> **Problem details**: In the material below, find the line that contains "What is a Proof of Publication" and the line that contains "What is a Probate Examiner", then write out exactly those two lines and everything between them.

******

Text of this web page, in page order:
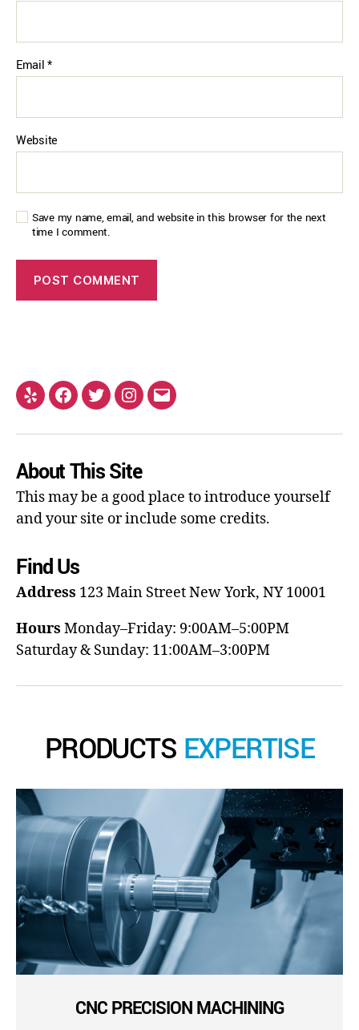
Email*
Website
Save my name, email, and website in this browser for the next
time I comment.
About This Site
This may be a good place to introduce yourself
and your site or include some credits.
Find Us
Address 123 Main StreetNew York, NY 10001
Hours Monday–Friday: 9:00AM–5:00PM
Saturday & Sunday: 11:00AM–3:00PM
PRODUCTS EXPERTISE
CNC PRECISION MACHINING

******

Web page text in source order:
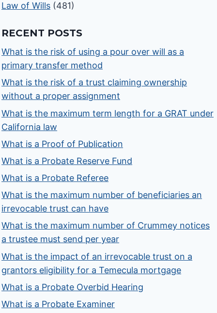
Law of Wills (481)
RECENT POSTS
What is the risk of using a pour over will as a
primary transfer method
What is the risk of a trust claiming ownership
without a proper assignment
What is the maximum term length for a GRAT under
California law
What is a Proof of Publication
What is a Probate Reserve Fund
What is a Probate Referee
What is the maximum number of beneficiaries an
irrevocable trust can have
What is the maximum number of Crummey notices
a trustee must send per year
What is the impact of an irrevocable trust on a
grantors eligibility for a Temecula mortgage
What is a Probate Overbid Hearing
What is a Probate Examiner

******

> **Problem solution**:
What is a Proof of Publication
What is a Probate Reserve Fund
What is a Probate Referee
What is the maximum number of beneficiaries an
irrevocable trust can have
What is the maximum number of Crummey notices
a trustee must send per year
What is the impact of an irrevocable trust on a
grantors eligibility for a Temecula mortgage
What is a Probate Overbid Hearing
What is a Probate Examiner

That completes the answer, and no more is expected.